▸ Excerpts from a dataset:
● ● ● ● ● ● ●

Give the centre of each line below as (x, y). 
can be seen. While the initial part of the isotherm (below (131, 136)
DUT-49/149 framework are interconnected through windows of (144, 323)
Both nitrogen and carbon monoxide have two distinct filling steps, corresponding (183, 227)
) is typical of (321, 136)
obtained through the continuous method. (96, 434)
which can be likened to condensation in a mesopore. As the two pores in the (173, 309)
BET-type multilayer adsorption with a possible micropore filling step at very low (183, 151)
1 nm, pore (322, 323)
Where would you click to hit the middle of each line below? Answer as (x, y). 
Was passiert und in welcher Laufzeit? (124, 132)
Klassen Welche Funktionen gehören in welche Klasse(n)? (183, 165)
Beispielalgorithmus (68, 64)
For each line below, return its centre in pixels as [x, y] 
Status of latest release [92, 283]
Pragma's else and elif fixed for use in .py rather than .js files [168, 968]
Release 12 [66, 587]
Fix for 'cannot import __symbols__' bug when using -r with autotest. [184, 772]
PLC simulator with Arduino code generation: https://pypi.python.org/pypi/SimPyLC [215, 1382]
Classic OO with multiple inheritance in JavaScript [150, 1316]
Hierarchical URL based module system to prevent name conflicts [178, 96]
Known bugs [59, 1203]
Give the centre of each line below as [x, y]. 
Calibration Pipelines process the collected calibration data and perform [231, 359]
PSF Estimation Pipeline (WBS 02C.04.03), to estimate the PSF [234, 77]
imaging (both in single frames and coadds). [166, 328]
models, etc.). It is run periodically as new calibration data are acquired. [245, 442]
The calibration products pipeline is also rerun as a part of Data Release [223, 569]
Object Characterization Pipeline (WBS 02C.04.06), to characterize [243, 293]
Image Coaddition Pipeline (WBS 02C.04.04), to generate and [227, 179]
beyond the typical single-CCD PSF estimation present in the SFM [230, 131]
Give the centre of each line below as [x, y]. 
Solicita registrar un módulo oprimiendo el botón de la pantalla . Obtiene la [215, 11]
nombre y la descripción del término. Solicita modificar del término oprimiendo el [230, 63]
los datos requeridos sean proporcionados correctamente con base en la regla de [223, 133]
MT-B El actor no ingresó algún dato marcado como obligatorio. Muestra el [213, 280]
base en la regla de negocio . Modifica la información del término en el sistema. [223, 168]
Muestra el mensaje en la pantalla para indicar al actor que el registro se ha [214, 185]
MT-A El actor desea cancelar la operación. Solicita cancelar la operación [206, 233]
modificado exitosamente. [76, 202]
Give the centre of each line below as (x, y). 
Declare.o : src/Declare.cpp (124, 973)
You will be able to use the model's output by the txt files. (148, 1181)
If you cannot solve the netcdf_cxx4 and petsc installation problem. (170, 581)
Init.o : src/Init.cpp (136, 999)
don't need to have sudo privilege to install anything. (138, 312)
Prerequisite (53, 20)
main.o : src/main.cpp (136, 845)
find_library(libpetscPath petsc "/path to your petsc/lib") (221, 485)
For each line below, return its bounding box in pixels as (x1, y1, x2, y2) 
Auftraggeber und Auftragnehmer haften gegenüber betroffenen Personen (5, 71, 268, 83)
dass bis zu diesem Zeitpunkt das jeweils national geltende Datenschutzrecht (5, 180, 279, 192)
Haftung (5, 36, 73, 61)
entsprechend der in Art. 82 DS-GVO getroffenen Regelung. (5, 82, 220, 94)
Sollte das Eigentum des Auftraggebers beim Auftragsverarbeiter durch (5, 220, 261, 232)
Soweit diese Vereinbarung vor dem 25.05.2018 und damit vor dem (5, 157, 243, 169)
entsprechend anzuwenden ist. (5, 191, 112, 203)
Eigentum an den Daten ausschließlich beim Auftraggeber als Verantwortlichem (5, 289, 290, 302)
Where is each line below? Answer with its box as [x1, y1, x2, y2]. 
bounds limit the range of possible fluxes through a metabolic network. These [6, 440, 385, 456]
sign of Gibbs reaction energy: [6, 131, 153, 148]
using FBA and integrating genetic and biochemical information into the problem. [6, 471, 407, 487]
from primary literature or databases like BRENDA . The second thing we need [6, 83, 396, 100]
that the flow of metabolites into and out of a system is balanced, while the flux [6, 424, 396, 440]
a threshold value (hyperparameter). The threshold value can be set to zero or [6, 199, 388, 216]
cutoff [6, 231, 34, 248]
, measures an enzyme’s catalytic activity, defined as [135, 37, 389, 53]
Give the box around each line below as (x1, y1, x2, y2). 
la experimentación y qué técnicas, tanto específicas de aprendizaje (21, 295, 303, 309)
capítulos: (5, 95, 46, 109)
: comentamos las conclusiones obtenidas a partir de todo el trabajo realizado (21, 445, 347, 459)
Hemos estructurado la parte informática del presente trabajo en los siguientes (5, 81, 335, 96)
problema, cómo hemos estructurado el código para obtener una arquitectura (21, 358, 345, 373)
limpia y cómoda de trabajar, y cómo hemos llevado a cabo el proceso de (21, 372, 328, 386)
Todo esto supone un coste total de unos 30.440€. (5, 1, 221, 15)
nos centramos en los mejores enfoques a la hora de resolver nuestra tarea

● ● ● ● ● ● ●

▸ THE PROBLEM:
Each line above is to be copied exactly as written.

▸ YOUR RESPONSE:
Give the centre of each line below as (x, y). 
can be seen. While the initial part of the isotherm (below (131, 136)
DUT-49/149 framework are interconnected through windows of (144, 323)
Both nitrogen and carbon monoxide have two distinct filling steps, corresponding (183, 227)
) is typical of (321, 136)
obtained through the continuous method. (96, 434)
which can be likened to condensation in a mesopore. As the two pores in the (173, 309)
BET-type multilayer adsorption with a possible micropore filling step at very low (183, 151)
1 nm, pore (322, 323)
Where would you click to hit the middle of each line below? Answer as (x, y). 
Was passiert und in welcher Laufzeit? (124, 132)
Klassen Welche Funktionen gehören in welche Klasse(n)? (183, 165)
Beispielalgorithmus (68, 64)
For each line below, return its centre in pixels as [x, y] 
Status of latest release [92, 283]
Pragma's else and elif fixed for use in .py rather than .js files [168, 968]
Release 12 [66, 587]
Fix for 'cannot import __symbols__' bug when using -r with autotest. [184, 772]
PLC simulator with Arduino code generation: https://pypi.python.org/pypi/SimPyLC [215, 1382]
Classic OO with multiple inheritance in JavaScript [150, 1316]
Hierarchical URL based module system to prevent name conflicts [178, 96]
Known bugs [59, 1203]
Give the centre of each line below as [x, y]. 
Calibration Pipelines process the collected calibration data and perform [231, 359]
PSF Estimation Pipeline (WBS 02C.04.03), to estimate the PSF [234, 77]
imaging (both in single frames and coadds). [166, 328]
models, etc.). It is run periodically as new calibration data are acquired. [245, 442]
The calibration products pipeline is also rerun as a part of Data Release [223, 569]
Object Characterization Pipeline (WBS 02C.04.06), to characterize [243, 293]
Image Coaddition Pipeline (WBS 02C.04.04), to generate and [227, 179]
beyond the typical single-CCD PSF estimation present in the SFM [230, 131]
Give the centre of each line below as [x, y]. 
Solicita registrar un módulo oprimiendo el botón de la pantalla . Obtiene la [215, 11]
nombre y la descripción del término. Solicita modificar del término oprimiendo el [230, 63]
los datos requeridos sean proporcionados correctamente con base en la regla de [223, 133]
MT-B El actor no ingresó algún dato marcado como obligatorio. Muestra el [213, 280]
base en la regla de negocio . Modifica la información del término en el sistema. [223, 168]
Muestra el mensaje en la pantalla para indicar al actor que el registro se ha [214, 185]
MT-A El actor desea cancelar la operación. Solicita cancelar la operación [206, 233]
modificado exitosamente. [76, 202]
Give the centre of each line below as (x, y). 
Declare.o : src/Declare.cpp (124, 973)
You will be able to use the model's output by the txt files. (148, 1181)
If you cannot solve the netcdf_cxx4 and petsc installation problem. (170, 581)
Init.o : src/Init.cpp (136, 999)
don't need to have sudo privilege to install anything. (138, 312)
Prerequisite (53, 20)
main.o : src/main.cpp (136, 845)
find_library(libpetscPath petsc "/path to your petsc/lib") (221, 485)
For each line below, return its bounding box in pixels as (x1, y1, x2, y2) 
Auftraggeber und Auftragnehmer haften gegenüber betroffenen Personen (5, 71, 268, 83)
dass bis zu diesem Zeitpunkt das jeweils national geltende Datenschutzrecht (5, 180, 279, 192)
Haftung (5, 36, 73, 61)
entsprechend der in Art. 82 DS-GVO getroffenen Regelung. (5, 82, 220, 94)
Sollte das Eigentum des Auftraggebers beim Auftragsverarbeiter durch (5, 220, 261, 232)
Soweit diese Vereinbarung vor dem 25.05.2018 und damit vor dem (5, 157, 243, 169)
entsprechend anzuwenden ist. (5, 191, 112, 203)
Eigentum an den Daten ausschließlich beim Auftraggeber als Verantwortlichem (5, 289, 290, 302)
Where is each line below? Answer with its box as [x1, y1, x2, y2]. 
bounds limit the range of possible fluxes through a metabolic network. These [6, 440, 385, 456]
sign of Gibbs reaction energy: [6, 131, 153, 148]
using FBA and integrating genetic and biochemical information into the problem. [6, 471, 407, 487]
from primary literature or databases like BRENDA . The second thing we need [6, 83, 396, 100]
that the flow of metabolites into and out of a system is balanced, while the flux [6, 424, 396, 440]
a threshold value (hyperparameter). The threshold value can be set to zero or [6, 199, 388, 216]
cutoff [6, 231, 34, 248]
, measures an enzyme’s catalytic activity, defined as [135, 37, 389, 53]
Give the box around each line below as (x1, y1, x2, y2). 
la experimentación y qué técnicas, tanto específicas de aprendizaje (21, 295, 303, 309)
capítulos: (5, 95, 46, 109)
: comentamos las conclusiones obtenidas a partir de todo el trabajo realizado (21, 445, 347, 459)
Hemos estructurado la parte informática del presente trabajo en los siguientes (5, 81, 335, 96)
problema, cómo hemos estructurado el código para obtener una arquitectura (21, 358, 345, 373)
limpia y cómoda de trabajar, y cómo hemos llevado a cabo el proceso de (21, 372, 328, 386)
Todo esto supone un coste total de unos 30.440€. (5, 1, 221, 15)
nos centramos en los mejores enfoques a la hora de resolver nuestra tarea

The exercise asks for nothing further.